Entro nella piccola agenzia bancaria che custodisce a caro prezzo i miei modesti risparmi e vedo solo tre impiegati, compresi il cassiere (ma la cassa chiude alle 11.30!) e il direttore. Un paio di clienti sbrigano i loro affari con l’aiuto dei superstiti operatori, la bassa manovalanza del potere finanziario. Erano almeno dodici, una ventina d’anni fa. Ora è tutto cambiato: fusioni bancarie, accorpamento di agenzie, informatizzazione, la possibilità – sempre più trasformata in obbligo – di svolgere da sé molte operazioni. Mi domando per quanto tempo ancora entreremo in un’agenzia, in un ufficio, in un locale commerciale e incontreremo un essere umano presente per aiutare, consigliare, svolgere funzioni professionali. Uguale sorte tocca al viaggiatore: biglietterie chiuse, informazioni da reperire online. Online, ecco la parolina magica, l’abracadabra del nostro tempo, l’hardware che consente il Grande Reset, la cancellazione di ieri per un nuovo inizio nell’interesse e secondo i comodi di lorsignori.
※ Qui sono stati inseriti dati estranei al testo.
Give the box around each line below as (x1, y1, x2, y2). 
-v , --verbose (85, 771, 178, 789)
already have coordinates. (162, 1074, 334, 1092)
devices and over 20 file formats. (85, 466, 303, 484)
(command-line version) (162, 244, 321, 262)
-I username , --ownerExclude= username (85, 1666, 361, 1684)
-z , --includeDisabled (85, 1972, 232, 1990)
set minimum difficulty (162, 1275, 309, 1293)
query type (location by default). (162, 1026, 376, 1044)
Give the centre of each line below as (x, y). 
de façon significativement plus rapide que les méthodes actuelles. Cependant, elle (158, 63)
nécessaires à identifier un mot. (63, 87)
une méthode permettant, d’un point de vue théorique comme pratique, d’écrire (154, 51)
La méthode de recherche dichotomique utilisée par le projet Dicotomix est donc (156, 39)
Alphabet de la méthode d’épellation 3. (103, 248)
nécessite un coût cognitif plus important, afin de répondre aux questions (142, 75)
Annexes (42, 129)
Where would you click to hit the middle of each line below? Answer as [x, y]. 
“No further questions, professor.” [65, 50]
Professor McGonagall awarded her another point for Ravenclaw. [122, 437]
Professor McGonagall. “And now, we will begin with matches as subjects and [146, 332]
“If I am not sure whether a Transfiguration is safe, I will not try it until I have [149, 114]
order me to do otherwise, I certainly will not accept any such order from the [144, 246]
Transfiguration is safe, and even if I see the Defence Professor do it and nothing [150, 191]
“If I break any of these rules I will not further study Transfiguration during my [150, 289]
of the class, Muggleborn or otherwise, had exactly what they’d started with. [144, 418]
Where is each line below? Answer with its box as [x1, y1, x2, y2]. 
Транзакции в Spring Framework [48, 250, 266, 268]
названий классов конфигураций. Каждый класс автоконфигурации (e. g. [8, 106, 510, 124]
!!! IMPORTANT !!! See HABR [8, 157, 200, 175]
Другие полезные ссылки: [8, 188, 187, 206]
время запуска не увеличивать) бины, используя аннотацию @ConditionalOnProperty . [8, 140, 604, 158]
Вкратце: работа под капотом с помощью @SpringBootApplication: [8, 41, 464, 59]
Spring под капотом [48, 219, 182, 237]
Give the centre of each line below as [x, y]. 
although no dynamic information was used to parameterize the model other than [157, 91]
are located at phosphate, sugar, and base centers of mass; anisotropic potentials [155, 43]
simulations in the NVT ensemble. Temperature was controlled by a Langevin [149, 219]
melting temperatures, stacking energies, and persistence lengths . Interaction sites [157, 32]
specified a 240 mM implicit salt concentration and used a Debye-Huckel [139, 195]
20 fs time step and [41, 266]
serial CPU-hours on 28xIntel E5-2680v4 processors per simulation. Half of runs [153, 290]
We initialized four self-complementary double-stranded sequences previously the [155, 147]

Probabilmente chi leggesse queste note tra alcuni anni- a operazione conclusa – sorriderà di superiorità. L’uomo è un essere malleabile, flessibile: tanti cambiamenti ha visto l’umanità, quelli che sperimentiamo oggi sono solo gli ultimi in ordine di tempo. L’uomo del 2030 – l’agenda mondialista si è data un decennio e si chiama proprio “Agenda 2030”- avrà superato tutte le nostalgie e lamentazioni della generazione al tramonto a cui appartiene chi scrive. Il distanziamento sociale sarà diventato quotidianità, la digitalizzazione di tutto cosa fatta e l’uomo nuovo, resettato e riformattato come il disco rigido di un computer, vivrà pienamente l’epoca algida della tecnica trionfante, in attesa di essere condotto nel labirinto transumano, quello dell’umanità “aumentata”, il cui simbolo è h+, homo plus.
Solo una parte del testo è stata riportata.